-- TASK BRIEF --
Keeping every word intact, reproduce all of the records.

—————

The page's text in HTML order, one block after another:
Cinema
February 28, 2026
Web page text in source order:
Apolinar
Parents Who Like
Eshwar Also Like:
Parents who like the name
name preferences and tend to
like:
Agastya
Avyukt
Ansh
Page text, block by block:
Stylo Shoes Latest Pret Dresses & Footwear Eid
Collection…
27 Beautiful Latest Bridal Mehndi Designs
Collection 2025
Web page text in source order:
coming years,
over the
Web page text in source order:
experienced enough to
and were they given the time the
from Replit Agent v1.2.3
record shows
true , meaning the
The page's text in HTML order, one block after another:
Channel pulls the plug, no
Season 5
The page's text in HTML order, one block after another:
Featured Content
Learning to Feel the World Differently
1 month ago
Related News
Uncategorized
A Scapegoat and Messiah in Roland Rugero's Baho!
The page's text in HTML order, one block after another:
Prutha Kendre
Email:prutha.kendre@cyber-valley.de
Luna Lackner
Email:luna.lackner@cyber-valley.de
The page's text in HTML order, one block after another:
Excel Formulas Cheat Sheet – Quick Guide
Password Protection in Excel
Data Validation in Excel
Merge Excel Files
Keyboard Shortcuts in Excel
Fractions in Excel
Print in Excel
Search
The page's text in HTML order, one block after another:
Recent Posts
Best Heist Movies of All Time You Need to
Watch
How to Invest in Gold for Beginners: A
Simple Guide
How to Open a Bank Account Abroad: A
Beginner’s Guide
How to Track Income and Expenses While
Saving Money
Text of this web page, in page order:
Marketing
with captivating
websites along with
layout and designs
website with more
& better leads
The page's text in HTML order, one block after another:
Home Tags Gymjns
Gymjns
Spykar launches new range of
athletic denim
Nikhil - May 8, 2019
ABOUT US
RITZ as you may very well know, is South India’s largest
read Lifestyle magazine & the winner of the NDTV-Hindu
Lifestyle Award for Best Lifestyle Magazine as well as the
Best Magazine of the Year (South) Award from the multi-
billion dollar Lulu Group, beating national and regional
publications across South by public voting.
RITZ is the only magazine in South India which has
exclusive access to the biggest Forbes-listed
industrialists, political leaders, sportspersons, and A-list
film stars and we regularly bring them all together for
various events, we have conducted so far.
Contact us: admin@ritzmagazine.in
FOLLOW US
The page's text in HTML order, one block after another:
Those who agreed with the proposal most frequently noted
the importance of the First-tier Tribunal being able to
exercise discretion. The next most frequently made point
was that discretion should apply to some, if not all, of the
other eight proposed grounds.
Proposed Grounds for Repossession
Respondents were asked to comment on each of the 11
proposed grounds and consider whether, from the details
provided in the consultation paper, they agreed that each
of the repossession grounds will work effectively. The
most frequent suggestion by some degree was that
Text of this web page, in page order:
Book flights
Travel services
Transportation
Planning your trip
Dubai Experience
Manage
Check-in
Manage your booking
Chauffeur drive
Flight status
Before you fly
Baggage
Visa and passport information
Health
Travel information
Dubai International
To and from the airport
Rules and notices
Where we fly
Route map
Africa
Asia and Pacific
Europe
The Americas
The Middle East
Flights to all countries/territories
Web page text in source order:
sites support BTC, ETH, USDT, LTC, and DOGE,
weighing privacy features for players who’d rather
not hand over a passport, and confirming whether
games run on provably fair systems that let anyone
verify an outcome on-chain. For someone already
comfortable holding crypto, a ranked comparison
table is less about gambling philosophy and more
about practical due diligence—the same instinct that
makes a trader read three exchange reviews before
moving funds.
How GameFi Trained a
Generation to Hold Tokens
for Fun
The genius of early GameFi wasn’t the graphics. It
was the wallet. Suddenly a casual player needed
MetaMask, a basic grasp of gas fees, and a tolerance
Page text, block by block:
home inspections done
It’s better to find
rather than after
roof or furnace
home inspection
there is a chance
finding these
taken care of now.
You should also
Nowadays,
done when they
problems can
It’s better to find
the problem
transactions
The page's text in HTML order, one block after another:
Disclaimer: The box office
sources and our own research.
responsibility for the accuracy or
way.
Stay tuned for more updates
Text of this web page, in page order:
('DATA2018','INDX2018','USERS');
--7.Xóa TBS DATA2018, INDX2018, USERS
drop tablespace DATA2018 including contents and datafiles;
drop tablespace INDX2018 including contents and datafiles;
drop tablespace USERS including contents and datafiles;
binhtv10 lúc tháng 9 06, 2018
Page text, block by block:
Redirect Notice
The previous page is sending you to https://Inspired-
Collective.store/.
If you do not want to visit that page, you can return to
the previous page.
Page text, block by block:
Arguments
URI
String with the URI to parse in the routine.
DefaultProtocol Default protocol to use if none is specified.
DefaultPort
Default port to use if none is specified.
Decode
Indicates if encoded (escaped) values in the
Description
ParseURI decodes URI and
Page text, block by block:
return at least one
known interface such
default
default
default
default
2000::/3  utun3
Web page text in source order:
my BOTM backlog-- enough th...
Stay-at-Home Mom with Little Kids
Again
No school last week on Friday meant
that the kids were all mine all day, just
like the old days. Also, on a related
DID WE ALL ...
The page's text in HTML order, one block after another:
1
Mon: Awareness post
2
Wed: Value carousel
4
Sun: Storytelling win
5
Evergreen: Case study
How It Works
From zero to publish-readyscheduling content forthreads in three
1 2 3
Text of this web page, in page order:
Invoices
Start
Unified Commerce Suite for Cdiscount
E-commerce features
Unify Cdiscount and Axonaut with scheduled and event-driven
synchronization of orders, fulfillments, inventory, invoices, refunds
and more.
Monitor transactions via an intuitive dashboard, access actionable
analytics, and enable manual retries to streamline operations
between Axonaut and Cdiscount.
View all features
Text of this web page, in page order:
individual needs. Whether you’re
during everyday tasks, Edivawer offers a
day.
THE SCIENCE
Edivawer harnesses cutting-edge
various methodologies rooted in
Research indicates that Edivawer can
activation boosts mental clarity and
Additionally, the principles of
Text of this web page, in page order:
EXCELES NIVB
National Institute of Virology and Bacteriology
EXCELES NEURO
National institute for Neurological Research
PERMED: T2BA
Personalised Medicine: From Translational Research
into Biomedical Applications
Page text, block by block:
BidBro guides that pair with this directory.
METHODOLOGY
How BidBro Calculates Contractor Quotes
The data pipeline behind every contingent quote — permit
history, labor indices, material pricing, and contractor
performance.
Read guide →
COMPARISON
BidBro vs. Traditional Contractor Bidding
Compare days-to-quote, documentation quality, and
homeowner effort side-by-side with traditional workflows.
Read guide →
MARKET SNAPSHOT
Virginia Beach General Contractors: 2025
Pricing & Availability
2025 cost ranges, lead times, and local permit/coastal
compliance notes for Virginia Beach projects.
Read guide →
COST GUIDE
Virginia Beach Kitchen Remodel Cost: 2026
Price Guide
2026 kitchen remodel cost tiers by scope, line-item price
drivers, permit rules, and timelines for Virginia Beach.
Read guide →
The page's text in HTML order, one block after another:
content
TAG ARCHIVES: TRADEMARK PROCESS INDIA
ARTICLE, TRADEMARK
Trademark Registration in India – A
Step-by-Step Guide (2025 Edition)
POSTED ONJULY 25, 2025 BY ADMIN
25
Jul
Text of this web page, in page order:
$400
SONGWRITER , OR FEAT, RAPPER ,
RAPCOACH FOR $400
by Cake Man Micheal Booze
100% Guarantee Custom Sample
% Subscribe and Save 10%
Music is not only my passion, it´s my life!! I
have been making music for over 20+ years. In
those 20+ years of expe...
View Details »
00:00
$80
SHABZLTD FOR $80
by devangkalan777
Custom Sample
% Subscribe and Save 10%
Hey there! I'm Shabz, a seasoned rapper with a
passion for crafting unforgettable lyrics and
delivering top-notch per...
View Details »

—————

-- WRITTEN SOLUTION --
The page's text in HTML order, one block after another:
Cinema
February 28, 2026
Web page text in source order:
Apolinar
Parents Who Like
Eshwar Also Like:
Parents who like the name
name preferences and tend to
like:
Agastya
Avyukt
Ansh
Page text, block by block:
Stylo Shoes Latest Pret Dresses & Footwear Eid
Collection…
27 Beautiful Latest Bridal Mehndi Designs
Collection 2025
Web page text in source order:
coming years,
over the
Web page text in source order:
experienced enough to
and were they given the time the
from Replit Agent v1.2.3
record shows
true , meaning the
The page's text in HTML order, one block after another:
Channel pulls the plug, no
Season 5
The page's text in HTML order, one block after another:
Featured Content
Learning to Feel the World Differently
1 month ago
Related News
Uncategorized
A Scapegoat and Messiah in Roland Rugero's Baho!
The page's text in HTML order, one block after another:
Prutha Kendre
Email:prutha.kendre@cyber-valley.de
Luna Lackner
Email:luna.lackner@cyber-valley.de
The page's text in HTML order, one block after another:
Excel Formulas Cheat Sheet – Quick Guide
Password Protection in Excel
Data Validation in Excel
Merge Excel Files
Keyboard Shortcuts in Excel
Fractions in Excel
Print in Excel
Search
The page's text in HTML order, one block after another:
Recent Posts
Best Heist Movies of All Time You Need to
Watch
How to Invest in Gold for Beginners: A
Simple Guide
How to Open a Bank Account Abroad: A
Beginner’s Guide
How to Track Income and Expenses While
Saving Money
Text of this web page, in page order:
Marketing
with captivating
websites along with
layout and designs
website with more
& better leads
The page's text in HTML order, one block after another:
Home Tags Gymjns
Gymjns
Spykar launches new range of
athletic denim
Nikhil - May 8, 2019
ABOUT US
RITZ as you may very well know, is South India’s largest
read Lifestyle magazine & the winner of the NDTV-Hindu
Lifestyle Award for Best Lifestyle Magazine as well as the
Best Magazine of the Year (South) Award from the multi-
billion dollar Lulu Group, beating national and regional
publications across South by public voting.
RITZ is the only magazine in South India which has
exclusive access to the biggest Forbes-listed
industrialists, political leaders, sportspersons, and A-list
film stars and we regularly bring them all together for
various events, we have conducted so far.
Contact us: admin@ritzmagazine.in
FOLLOW US
The page's text in HTML order, one block after another:
Those who agreed with the proposal most frequently noted
the importance of the First-tier Tribunal being able to
exercise discretion. The next most frequently made point
was that discretion should apply to some, if not all, of the
other eight proposed grounds.
Proposed Grounds for Repossession
Respondents were asked to comment on each of the 11
proposed grounds and consider whether, from the details
provided in the consultation paper, they agreed that each
of the repossession grounds will work effectively. The
most frequent suggestion by some degree was that
Text of this web page, in page order:
Book flights
Travel services
Transportation
Planning your trip
Dubai Experience
Manage
Check-in
Manage your booking
Chauffeur drive
Flight status
Before you fly
Baggage
Visa and passport information
Health
Travel information
Dubai International
To and from the airport
Rules and notices
Where we fly
Route map
Africa
Asia and Pacific
Europe
The Americas
The Middle East
Flights to all countries/territories
Web page text in source order:
sites support BTC, ETH, USDT, LTC, and DOGE,
weighing privacy features for players who’d rather
not hand over a passport, and confirming whether
games run on provably fair systems that let anyone
verify an outcome on-chain. For someone already
comfortable holding crypto, a ranked comparison
table is less about gambling philosophy and more
about practical due diligence—the same instinct that
makes a trader read three exchange reviews before
moving funds.
How GameFi Trained a
Generation to Hold Tokens
for Fun
The genius of early GameFi wasn’t the graphics. It
was the wallet. Suddenly a casual player needed
MetaMask, a basic grasp of gas fees, and a tolerance
Page text, block by block:
home inspections done
It’s better to find
rather than after
roof or furnace
home inspection
there is a chance
finding these
taken care of now.
You should also
Nowadays,
done when they
problems can
It’s better to find
the problem
transactions
The page's text in HTML order, one block after another:
Disclaimer: The box office
sources and our own research.
responsibility for the accuracy or
way.
Stay tuned for more updates
Text of this web page, in page order:
('DATA2018','INDX2018','USERS');
--7.Xóa TBS DATA2018, INDX2018, USERS
drop tablespace DATA2018 including contents and datafiles;
drop tablespace INDX2018 including contents and datafiles;
drop tablespace USERS including contents and datafiles;
binhtv10 lúc tháng 9 06, 2018
Page text, block by block:
Redirect Notice
The previous page is sending you to https://Inspired-
Collective.store/.
If you do not want to visit that page, you can return to
the previous page.
Page text, block by block:
Arguments
URI
String with the URI to parse in the routine.
DefaultProtocol Default protocol to use if none is specified.
DefaultPort
Default port to use if none is specified.
Decode
Indicates if encoded (escaped) values in the
Description
ParseURI decodes URI and
Page text, block by block:
return at least one
known interface such
default
default
default
default
2000::/3  utun3
Web page text in source order:
my BOTM backlog-- enough th...
Stay-at-Home Mom with Little Kids
Again
No school last week on Friday meant
that the kids were all mine all day, just
like the old days. Also, on a related
DID WE ALL ...
The page's text in HTML order, one block after another:
1
Mon: Awareness post
2
Wed: Value carousel
4
Sun: Storytelling win
5
Evergreen: Case study
How It Works
From zero to publish-readyscheduling content forthreads in three
1 2 3
Text of this web page, in page order:
Invoices
Start
Unified Commerce Suite for Cdiscount
E-commerce features
Unify Cdiscount and Axonaut with scheduled and event-driven
synchronization of orders, fulfillments, inventory, invoices, refunds
and more.
Monitor transactions via an intuitive dashboard, access actionable
analytics, and enable manual retries to streamline operations
between Axonaut and Cdiscount.
View all features
Text of this web page, in page order:
individual needs. Whether you’re
during everyday tasks, Edivawer offers a
day.
THE SCIENCE
Edivawer harnesses cutting-edge
various methodologies rooted in
Research indicates that Edivawer can
activation boosts mental clarity and
Additionally, the principles of
Text of this web page, in page order:
EXCELES NIVB
National Institute of Virology and Bacteriology
EXCELES NEURO
National institute for Neurological Research
PERMED: T2BA
Personalised Medicine: From Translational Research
into Biomedical Applications
Page text, block by block:
BidBro guides that pair with this directory.
METHODOLOGY
How BidBro Calculates Contractor Quotes
The data pipeline behind every contingent quote — permit
history, labor indices, material pricing, and contractor
performance.
Read guide →
COMPARISON
BidBro vs. Traditional Contractor Bidding
Compare days-to-quote, documentation quality, and
homeowner effort side-by-side with traditional workflows.
Read guide →
MARKET SNAPSHOT
Virginia Beach General Contractors: 2025
Pricing & Availability
2025 cost ranges, lead times, and local permit/coastal
compliance notes for Virginia Beach projects.
Read guide →
COST GUIDE
Virginia Beach Kitchen Remodel Cost: 2026
Price Guide
2026 kitchen remodel cost tiers by scope, line-item price
drivers, permit rules, and timelines for Virginia Beach.
Read guide →
The page's text in HTML order, one block after another:
content
TAG ARCHIVES: TRADEMARK PROCESS INDIA
ARTICLE, TRADEMARK
Trademark Registration in India – A
Step-by-Step Guide (2025 Edition)
POSTED ONJULY 25, 2025 BY ADMIN
25
Jul
Text of this web page, in page order:
$400
SONGWRITER , OR FEAT, RAPPER ,
RAPCOACH FOR $400
by Cake Man Micheal Booze
100% Guarantee Custom Sample
% Subscribe and Save 10%
Music is not only my passion, it´s my life!! I
have been making music for over 20+ years. In
those 20+ years of expe...
View Details »
00:00
$80
SHABZLTD FOR $80
by devangkalan777
Custom Sample
% Subscribe and Save 10%
Hey there! I'm Shabz, a seasoned rapper with a
passion for crafting unforgettable lyrics and
delivering top-notch per...
View Details »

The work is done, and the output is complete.